PROVIDED ENTRIES START

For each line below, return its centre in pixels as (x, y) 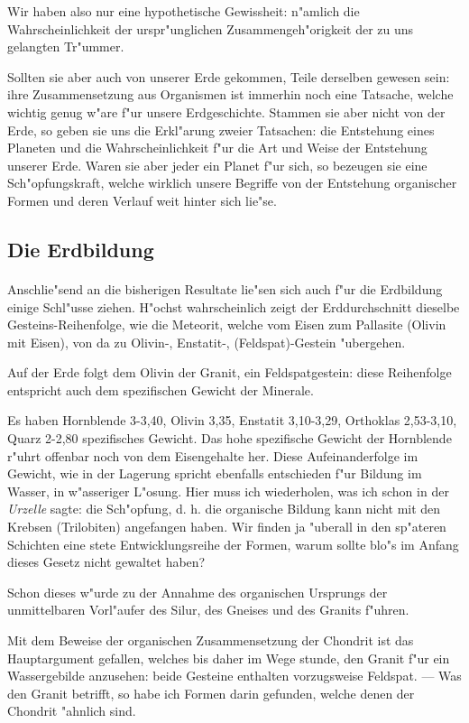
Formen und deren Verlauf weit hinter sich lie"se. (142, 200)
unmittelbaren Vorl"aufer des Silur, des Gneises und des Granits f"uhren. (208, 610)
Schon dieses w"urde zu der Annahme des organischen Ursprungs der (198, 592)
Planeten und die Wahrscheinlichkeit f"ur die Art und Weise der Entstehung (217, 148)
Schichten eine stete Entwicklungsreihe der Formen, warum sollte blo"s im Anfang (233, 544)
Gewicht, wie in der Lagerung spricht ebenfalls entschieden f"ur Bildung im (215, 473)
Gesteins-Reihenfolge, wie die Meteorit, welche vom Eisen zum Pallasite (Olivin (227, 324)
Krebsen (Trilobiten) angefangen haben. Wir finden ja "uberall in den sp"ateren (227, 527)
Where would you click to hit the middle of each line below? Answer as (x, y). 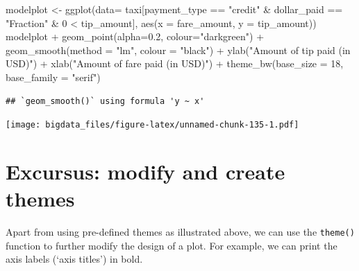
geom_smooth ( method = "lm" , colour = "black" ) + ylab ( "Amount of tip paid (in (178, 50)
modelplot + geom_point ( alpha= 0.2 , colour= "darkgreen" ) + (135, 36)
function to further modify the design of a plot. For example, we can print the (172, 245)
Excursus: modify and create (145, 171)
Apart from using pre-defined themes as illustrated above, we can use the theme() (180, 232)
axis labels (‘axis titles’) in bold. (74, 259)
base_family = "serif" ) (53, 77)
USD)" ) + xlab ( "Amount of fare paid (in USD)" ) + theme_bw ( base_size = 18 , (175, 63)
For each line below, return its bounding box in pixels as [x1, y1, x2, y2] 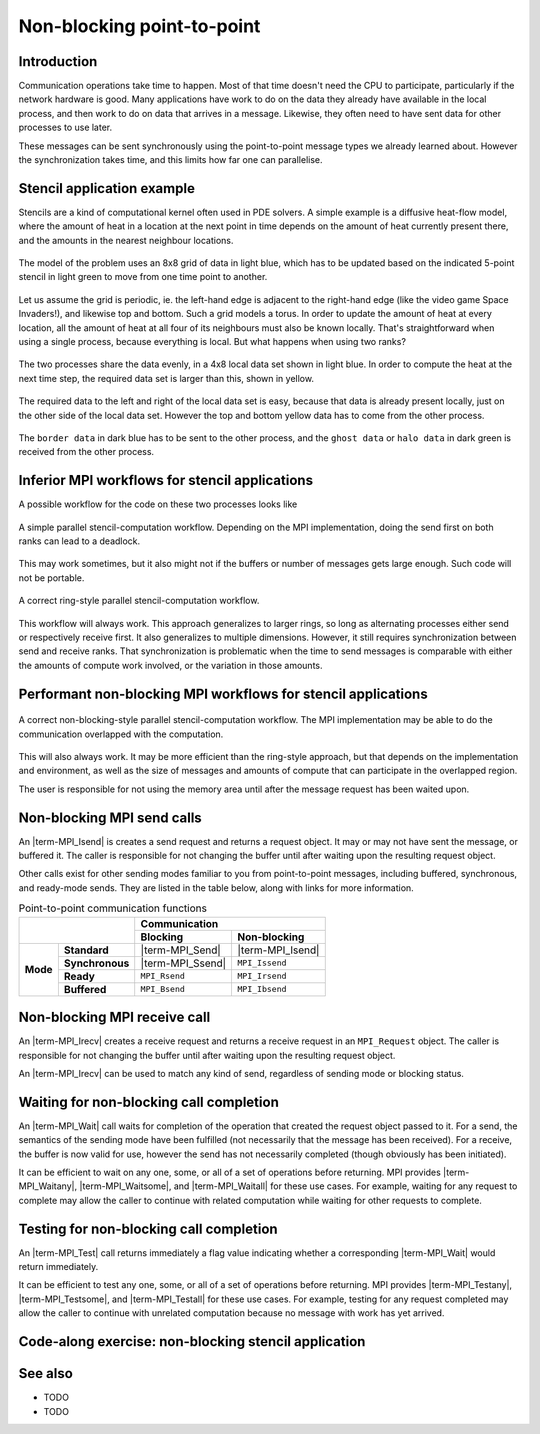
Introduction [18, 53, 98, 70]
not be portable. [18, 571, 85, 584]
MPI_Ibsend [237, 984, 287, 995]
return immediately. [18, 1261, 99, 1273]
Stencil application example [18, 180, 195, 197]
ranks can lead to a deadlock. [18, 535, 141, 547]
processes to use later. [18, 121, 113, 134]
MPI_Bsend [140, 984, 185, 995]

PROVIDED ENTRIES END
PROVIDED ENTRIES START

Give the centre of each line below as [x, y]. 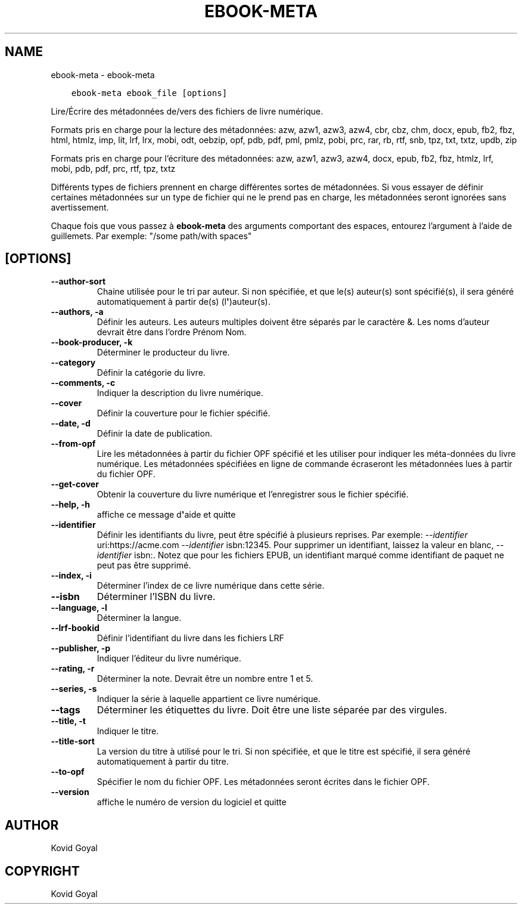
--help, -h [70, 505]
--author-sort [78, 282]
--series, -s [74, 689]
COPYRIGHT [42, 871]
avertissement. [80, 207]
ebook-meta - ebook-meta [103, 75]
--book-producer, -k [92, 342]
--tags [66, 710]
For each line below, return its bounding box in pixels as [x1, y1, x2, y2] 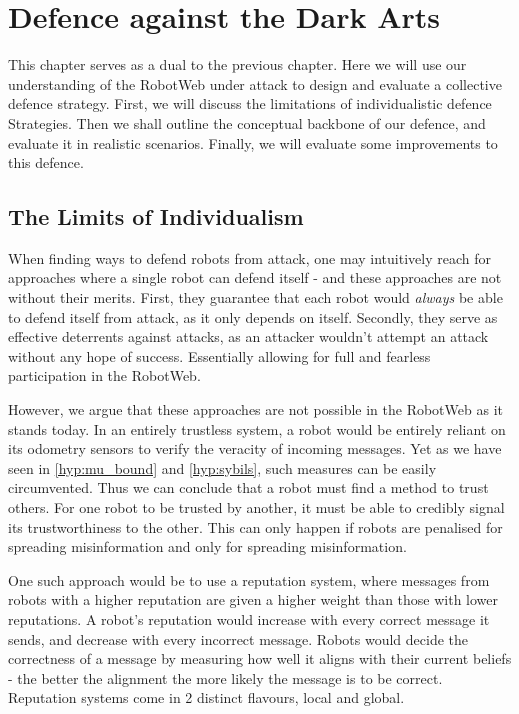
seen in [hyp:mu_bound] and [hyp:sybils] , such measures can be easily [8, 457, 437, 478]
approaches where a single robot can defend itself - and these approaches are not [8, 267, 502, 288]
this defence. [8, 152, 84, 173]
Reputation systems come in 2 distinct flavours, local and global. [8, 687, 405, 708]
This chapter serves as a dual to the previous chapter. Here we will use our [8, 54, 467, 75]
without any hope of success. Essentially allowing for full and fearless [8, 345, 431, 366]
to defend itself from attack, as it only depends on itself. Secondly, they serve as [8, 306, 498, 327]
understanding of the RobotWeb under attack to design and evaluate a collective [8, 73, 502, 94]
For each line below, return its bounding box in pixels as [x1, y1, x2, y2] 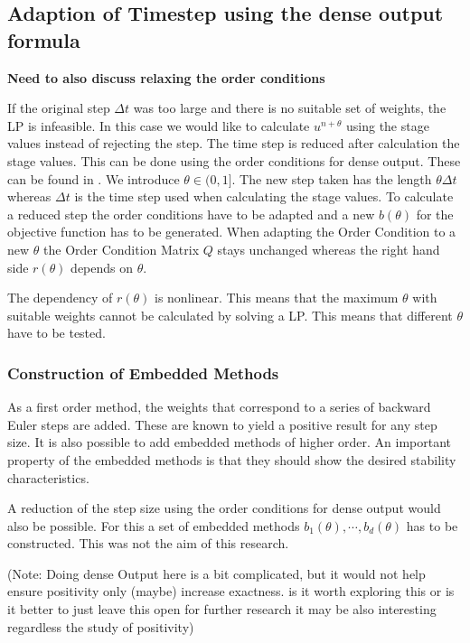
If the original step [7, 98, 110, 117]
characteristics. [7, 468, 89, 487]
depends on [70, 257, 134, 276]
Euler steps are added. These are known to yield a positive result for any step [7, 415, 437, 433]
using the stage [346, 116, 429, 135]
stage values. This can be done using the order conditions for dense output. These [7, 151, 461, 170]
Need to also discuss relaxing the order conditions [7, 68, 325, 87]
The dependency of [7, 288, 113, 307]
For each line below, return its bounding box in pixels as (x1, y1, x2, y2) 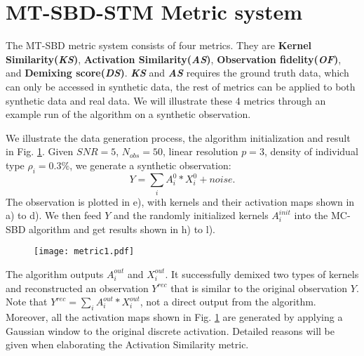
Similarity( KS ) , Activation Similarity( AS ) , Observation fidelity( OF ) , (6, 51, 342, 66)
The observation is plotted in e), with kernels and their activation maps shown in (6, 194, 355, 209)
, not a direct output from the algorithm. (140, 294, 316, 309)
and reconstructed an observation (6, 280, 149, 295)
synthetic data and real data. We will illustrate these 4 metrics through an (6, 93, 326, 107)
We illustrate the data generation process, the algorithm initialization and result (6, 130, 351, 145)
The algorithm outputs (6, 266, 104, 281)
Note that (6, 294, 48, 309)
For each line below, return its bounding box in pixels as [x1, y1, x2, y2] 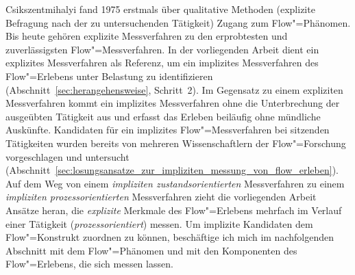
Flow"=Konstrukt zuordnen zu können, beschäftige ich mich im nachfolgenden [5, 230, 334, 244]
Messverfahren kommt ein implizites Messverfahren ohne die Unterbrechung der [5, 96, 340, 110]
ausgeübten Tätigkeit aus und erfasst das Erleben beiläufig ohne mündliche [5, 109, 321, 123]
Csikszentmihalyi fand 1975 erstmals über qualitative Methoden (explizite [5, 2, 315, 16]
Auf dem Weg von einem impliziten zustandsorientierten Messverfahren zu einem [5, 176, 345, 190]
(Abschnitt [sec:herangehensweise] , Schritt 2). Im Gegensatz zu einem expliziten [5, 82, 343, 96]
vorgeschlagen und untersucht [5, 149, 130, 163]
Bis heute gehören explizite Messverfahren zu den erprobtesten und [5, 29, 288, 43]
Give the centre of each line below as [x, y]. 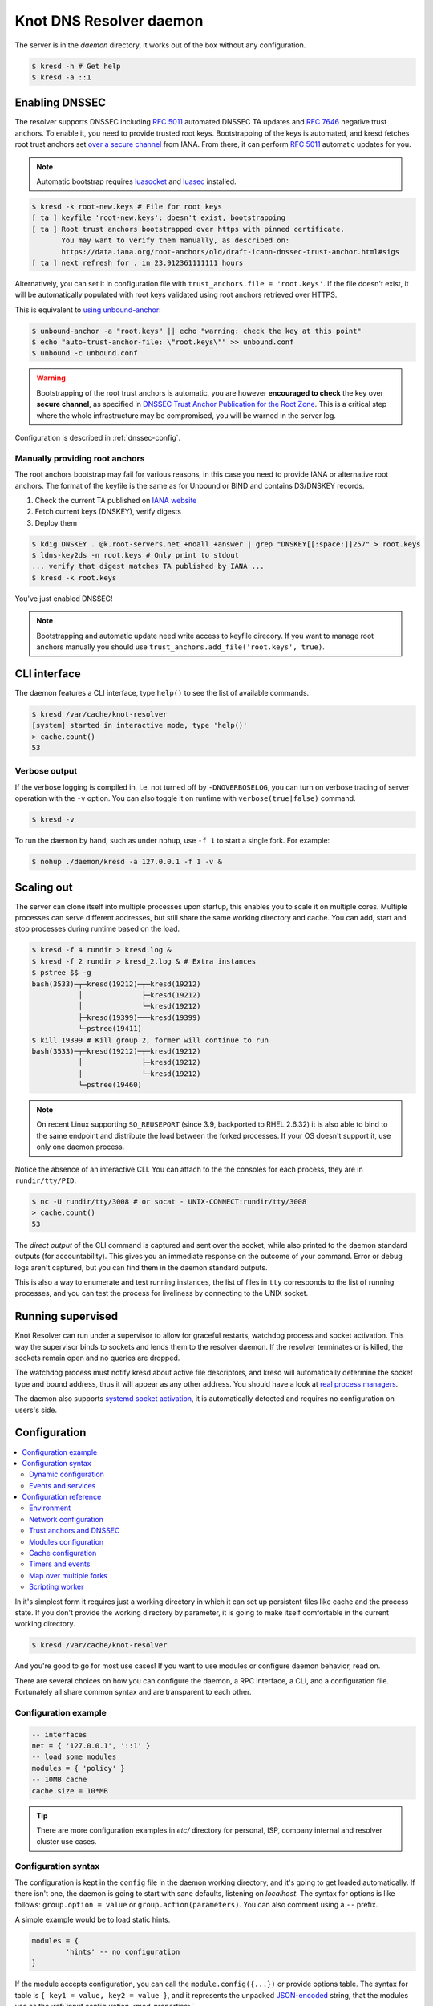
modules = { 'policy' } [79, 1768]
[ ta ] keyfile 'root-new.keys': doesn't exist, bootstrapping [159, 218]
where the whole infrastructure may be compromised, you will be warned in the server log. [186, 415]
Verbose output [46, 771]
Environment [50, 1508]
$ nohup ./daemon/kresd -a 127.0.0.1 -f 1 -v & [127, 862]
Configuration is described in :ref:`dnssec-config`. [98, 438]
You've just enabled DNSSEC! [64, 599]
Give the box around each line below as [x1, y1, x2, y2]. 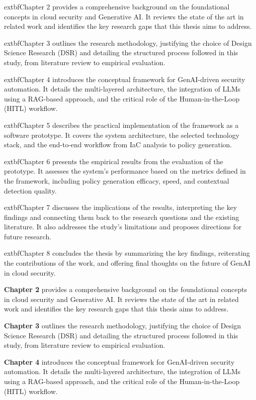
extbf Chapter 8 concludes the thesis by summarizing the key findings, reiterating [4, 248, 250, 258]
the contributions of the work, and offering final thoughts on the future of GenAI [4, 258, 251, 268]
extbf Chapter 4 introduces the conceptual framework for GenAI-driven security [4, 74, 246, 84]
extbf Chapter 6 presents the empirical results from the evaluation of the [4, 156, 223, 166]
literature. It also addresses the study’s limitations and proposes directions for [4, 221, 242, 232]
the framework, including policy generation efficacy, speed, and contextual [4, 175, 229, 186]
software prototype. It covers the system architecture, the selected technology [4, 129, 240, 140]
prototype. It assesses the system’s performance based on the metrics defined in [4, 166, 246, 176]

PROVIDED ENTRIES END

* _EXERCISE OBJECTIVE_: Lines with "colour" in the listing above: count them and give the total, nothing else.

* _TASK SOLUTION_: 2